具體而言，lab0-c 實驗分成以下步驟：準備測資、測試、更新統計資料，若資料量足夠則進行假設檢定、反之重複準備測資…

首先，準備測資。固定測資採用長度為零的 empty queue；隨機測資則是不定長度（<1e4）、內容隨機的 queue。兩類型的測資被隨機打散在測試序列當中。每次執行測試時，測資的總數由 number_measurements 規範（實際上會減去兩倍的 drop_size）

void prepare_inputs(uint8_t *input_data, uint8_t *classes)
{
    randombytes(input_data, number_measurements * chunk_size);
    for (size_t i = 0; i < number_measurements; i++) {
        classes[i] = randombit();
        if (classes[i] == 0)
            *(uint16_t *) (input_data + i * chunk_size) = 0x00;
    }

    for (size_t i = 0; i < NR_MEASURE; ++i) {
        /* Generate random string */
        randombytes((uint8_t *) random_string[i], 7);
        random_string[i][7] = 0;
    }
}

測試執行的方式如下，先將 queue 準備好，然後紀錄 q_size（或 q_insert_tail）的執行時間。
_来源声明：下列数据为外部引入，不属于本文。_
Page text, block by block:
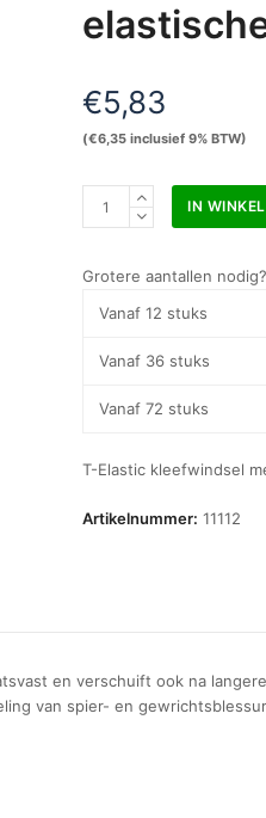
€5,83
(€6,35 inclusief 9% BTW)
wit
cm
2,5
aantal
IN
Grotere aantallen nodig?
Vanaf 12 stuks
Vanaf 36 stuks
Vanaf 72 stuks
T-Elastic kleefwindsel
Artikelnummer: 11112
en verschuift ook na
van spier- en
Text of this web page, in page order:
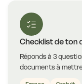
Checklist de ton
Réponds à 3
documents à
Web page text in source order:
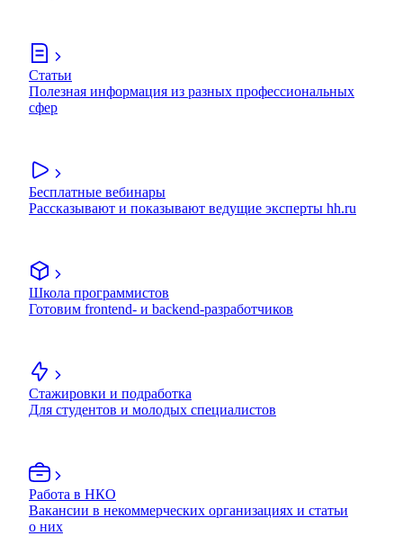
Статьи
Полезная информация из разных профессиональных
сфер
Бесплатные вебинары
Рассказывают и показывают ведущие эксперты hh.ru
Школа программистов
Готовим frontend- и backend-разработчиков
Стажировки и подработка
Для студентов и молодых специалистов
Работа в НКО
Вакансии в некоммерческих организациях и статьи
о них
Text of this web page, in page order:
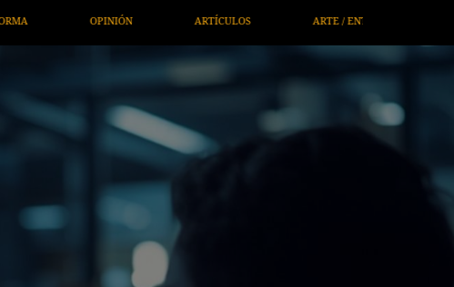
ARTE / ENTRETENIMIENTO ECONOMÍA / NEGOCIOS
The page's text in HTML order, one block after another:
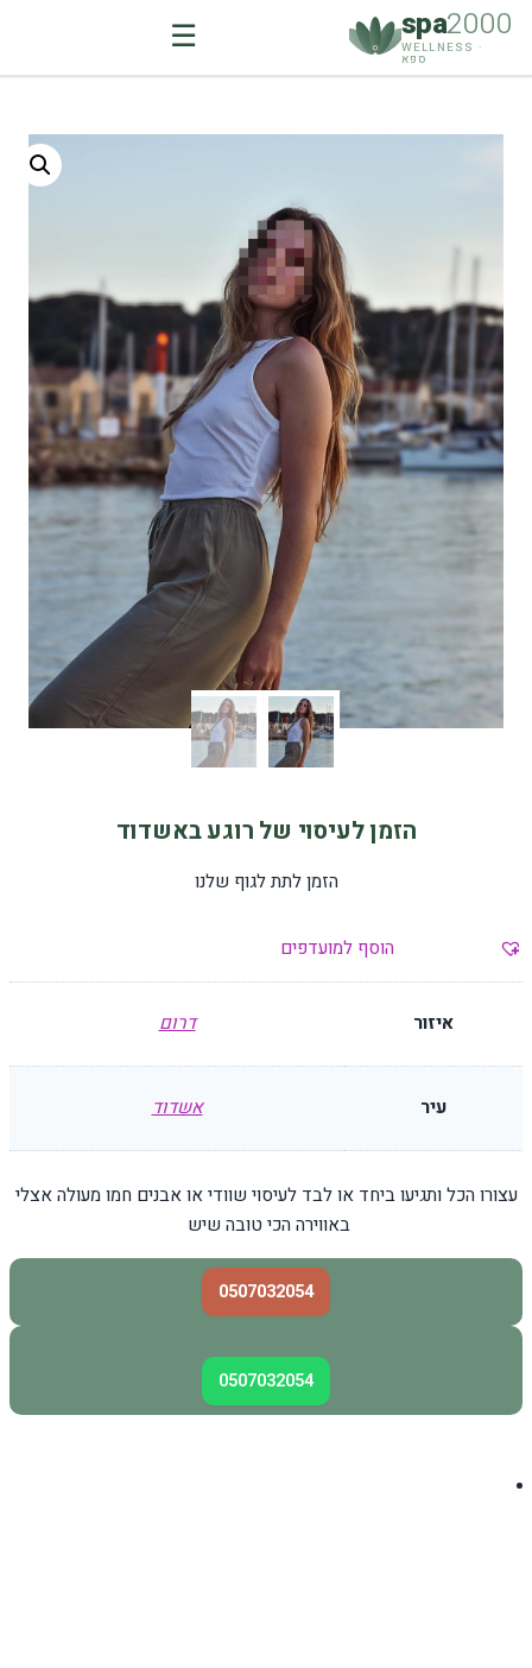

        for (size_t i = drop_size; i < number_measurements - drop_size; i++) {
            char *s = get_random_string();
            dut_new();
            dut_insert_head(
                get_random_string(),
                *(uint16_t *) (input_data + i * chunk_size) % 10000);
            before_ticks[i] = cpucycles();
            dut_insert_tail(s, 1);
            after_ticks[i] = cpucycles();
            dut_free();
        }

測試序列完成之後，將 before_ticks 與 after_ticks 相減得到執行時間，然後更新統計資訊。其中，t_push 為即時（Online）更新統計資訊的函式。

static void update_statistics(int64_t *exec_times, uint8_t *classes)
{
    for (size_t i = 0; i < number_measurements; i++) {
        int64_t difference = exec_times[i];
        /* Cpu cycle counter overflowed or dropped measurement */
        if (difference <= 0) {
            continue;
        }
        /* do a t-test on the execution time */
        t_push(t, difference, classes[i]);
    }
}

值得注意的地方是，根據論文描述，因為作業系統運作時中斷、行程切換的緣故，採樣結果通往往會有（skewwed）時間較長的傾向；因此，會將執行時間超過一定閥值的採樣點移除。然而，這樣的方法直接應用在這裡（測試是否為

O (1)

）可能會有困難，所以沒有看到類似的程式碼。建議可以改成「移除前 10% 的資料點」達成類似的目標。

最後，進行假設檢定，此時若採樣點已湊齊（enough_measurements），則假設檢定的結果具有意義，此時若檢定兩採樣的母體具有顯著差異性，就代表執行時間不是 constant time。